• _AVAILABLE DATA_
----

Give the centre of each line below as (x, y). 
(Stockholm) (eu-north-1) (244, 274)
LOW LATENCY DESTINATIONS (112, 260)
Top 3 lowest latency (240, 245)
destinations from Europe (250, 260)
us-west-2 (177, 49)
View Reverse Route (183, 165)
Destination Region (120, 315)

----

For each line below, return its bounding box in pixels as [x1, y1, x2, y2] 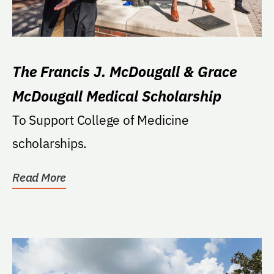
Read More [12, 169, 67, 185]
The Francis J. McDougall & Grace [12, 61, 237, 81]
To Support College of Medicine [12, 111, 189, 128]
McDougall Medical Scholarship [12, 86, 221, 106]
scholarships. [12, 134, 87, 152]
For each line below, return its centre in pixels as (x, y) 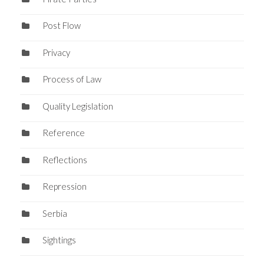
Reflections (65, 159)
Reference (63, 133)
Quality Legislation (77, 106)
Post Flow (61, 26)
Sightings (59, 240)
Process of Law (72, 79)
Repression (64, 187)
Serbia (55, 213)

----

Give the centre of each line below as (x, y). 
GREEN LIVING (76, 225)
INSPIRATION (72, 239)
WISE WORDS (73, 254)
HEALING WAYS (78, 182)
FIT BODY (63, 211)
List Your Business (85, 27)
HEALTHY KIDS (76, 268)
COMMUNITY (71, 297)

----

• _EXERCISE AIM_
As the answer, set down only the lines from the data above between the one holding "Reference (63, 133)" and the one holding "Serbia (55, 213)", inclusive, exactly as they read.

• _WRITTEN REPLY_
Reference (63, 133)
Quality Legislation (77, 106)
Post Flow (61, 26)
Sightings (59, 240)
Process of Law (72, 79)
Repression (64, 187)
Serbia (55, 213)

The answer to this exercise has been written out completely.